Can someone help me with the following question, I know that for a subset to be compact it must be closed and bounded, but i'm not sure how to show that for this case.
Let $(X,\|\cdot\|)$ be a normed linear space
$$S(0,r)=\{x\in X:\|x\|=r\}\subset X $$
Show by an example what $S(0,r)$ is in general not compact.
On
Not all closed bounded subsets of normed space are compact. In particular
If a normed space is not metrically complete (e.g. it has some Cauchy sequences that do not converge within the space) then it has some closed and bounded subsets that are not compact.

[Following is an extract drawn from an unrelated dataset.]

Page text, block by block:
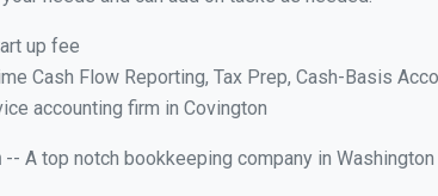
up fee
Cash Flow Reporting, Tax Prep, Cash-Basis
accounting firm in Covington
-- A top notch bookkeeping company in

If a normed space is infinite-dimensional it can have closed bounded subsets that are not compact.
On of the simplest examples is the Hilbert space $\ell^2$ consisting of all infinite sequences $(c_k)_{k=1}^\infty$ for which $\sum_{k=1}^\infty |c_k|^2 < \infty.$ In that space the set $\{ (0,\ldots,0,1,0,0,\ldots), \ldots \}$ of all vectors having a single component equal to $1$ and the rest equal to $0$ is a closed bounded set that is not compact. To see that, just cover each such point with an open ball of radius $1/10,$ and there you have an open cover with no finite subcover. And it is a subset of $S(0,1),$ which is therefore a closed bounded set that is not compact.
The compactness criterion (being closed and bounded) holds for subsets of $\mathbb{R}^n$, but not in general.
As an example, consider the space $X$ of all bounded sequences of ral numbers, with the norm $\bigl\|(x_n)_{n\in\mathbb N}\bigr\|=\sup_{n\in\mathbb N}|x_n|$. Tnen $S(0,r)$ is not compact (although closed and bounded). In fact, consider the sequence $\bigl(x(n)\bigr)_{n\in\mathbb N}$ of elements of $X$ thus defined:$$x(n)_k=\begin{cases}r&\text{ if }k=n\\0&\text{ otherwise.}\end{cases}$$This sequence has no convergent subsequence, since$$(\forall m,n\in\mathbb{N}):m\neq n\implies\bigl\|x(m)-x(n)\bigr\|=r.$$ Therefore, $S(0,r)$ is not compact.